*Required action*:
Two lines in the data below mark the range: the one with "partisanship in social" and the one with "across a range". Return both, along with every line between them, exactly.

Records from a dataset
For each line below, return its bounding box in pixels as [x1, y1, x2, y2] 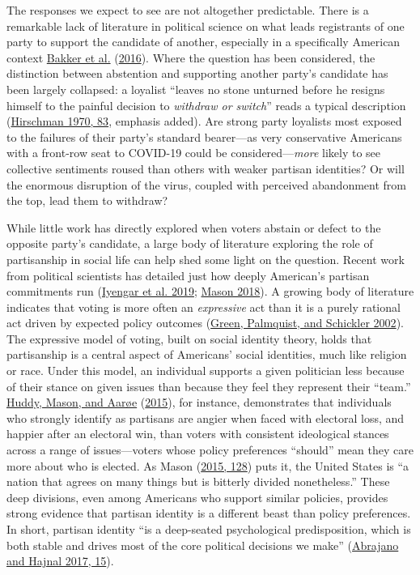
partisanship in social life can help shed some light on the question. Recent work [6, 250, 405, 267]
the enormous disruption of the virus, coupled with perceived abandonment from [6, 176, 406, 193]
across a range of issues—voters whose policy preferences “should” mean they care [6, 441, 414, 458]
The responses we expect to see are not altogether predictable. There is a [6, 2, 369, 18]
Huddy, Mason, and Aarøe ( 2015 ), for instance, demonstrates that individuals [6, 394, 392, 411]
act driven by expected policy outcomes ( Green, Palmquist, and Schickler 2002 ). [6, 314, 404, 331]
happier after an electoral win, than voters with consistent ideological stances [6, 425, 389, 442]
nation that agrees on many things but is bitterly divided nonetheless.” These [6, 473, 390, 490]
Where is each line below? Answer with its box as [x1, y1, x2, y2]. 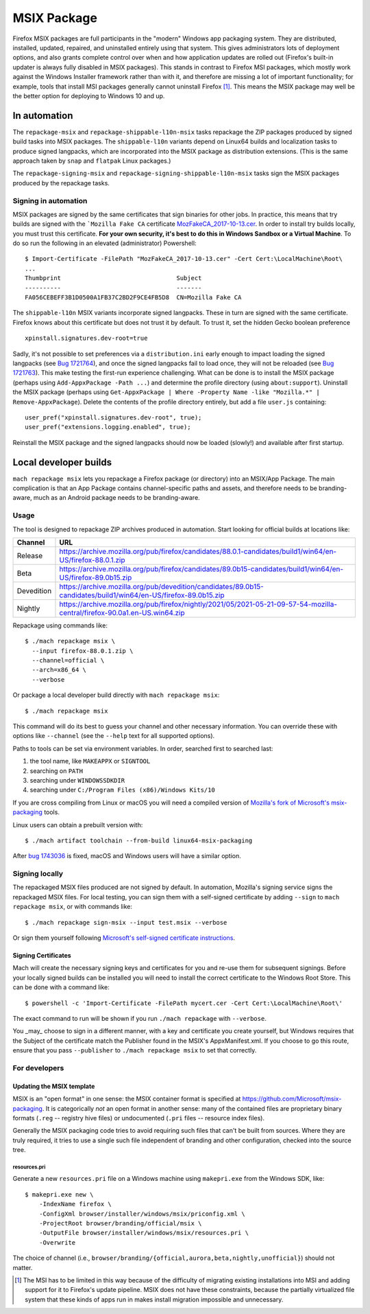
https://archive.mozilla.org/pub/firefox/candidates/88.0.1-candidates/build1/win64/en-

...

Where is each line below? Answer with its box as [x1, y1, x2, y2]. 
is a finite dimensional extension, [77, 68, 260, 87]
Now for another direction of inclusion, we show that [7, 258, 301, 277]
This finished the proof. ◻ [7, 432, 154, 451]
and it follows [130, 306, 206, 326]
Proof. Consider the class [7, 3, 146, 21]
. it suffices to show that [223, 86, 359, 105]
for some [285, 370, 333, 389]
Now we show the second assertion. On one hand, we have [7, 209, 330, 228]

...

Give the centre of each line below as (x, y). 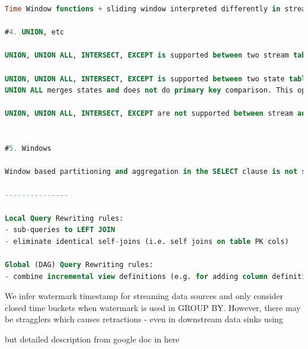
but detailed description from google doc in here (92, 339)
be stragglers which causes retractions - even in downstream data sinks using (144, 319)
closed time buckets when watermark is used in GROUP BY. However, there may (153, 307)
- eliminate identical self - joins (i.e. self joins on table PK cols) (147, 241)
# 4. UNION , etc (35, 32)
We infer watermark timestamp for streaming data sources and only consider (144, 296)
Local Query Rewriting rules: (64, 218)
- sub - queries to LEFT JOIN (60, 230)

*Your solution*:
partisanship in social life can help shed some light on the question. Recent work [6, 250, 405, 267]
the enormous disruption of the virus, coupled with perceived abandonment from [6, 176, 406, 193]
across a range of issues—voters whose policy preferences “should” mean they care [6, 441, 414, 458]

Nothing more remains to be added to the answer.